* _REQUIRED WORK_: Give back exactly the lines of the data below, starting with the line that has "randomised lay-out. The" and going on through the line that has "into R from".

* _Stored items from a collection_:
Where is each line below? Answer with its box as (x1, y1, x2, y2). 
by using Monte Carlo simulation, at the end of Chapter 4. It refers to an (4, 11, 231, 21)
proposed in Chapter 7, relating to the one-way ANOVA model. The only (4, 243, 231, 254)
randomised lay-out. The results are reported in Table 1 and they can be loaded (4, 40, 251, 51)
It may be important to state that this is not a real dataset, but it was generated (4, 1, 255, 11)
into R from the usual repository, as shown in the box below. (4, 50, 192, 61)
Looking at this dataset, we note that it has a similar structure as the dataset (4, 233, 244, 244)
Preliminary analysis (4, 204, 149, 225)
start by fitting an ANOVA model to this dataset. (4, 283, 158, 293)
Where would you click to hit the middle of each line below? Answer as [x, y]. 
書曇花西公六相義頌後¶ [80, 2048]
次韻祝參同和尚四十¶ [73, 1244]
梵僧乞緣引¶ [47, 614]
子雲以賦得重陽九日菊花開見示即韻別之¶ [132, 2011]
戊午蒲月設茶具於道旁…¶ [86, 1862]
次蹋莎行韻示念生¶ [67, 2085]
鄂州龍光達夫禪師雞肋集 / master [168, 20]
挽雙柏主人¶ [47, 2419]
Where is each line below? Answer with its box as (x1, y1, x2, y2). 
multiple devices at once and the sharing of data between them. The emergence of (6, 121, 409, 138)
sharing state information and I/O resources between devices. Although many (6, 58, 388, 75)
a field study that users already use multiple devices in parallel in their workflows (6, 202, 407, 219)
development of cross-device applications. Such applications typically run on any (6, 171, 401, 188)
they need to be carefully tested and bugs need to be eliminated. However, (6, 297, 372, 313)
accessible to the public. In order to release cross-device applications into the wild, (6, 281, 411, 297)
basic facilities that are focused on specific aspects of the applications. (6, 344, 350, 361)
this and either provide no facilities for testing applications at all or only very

* _RESULT FOR THIS EXERCISE_:
randomised lay-out. The results are reported in Table 1 and they can be loaded (4, 40, 251, 51)
It may be important to state that this is not a real dataset, but it was generated (4, 1, 255, 11)
into R from the usual repository, as shown in the box below. (4, 50, 192, 61)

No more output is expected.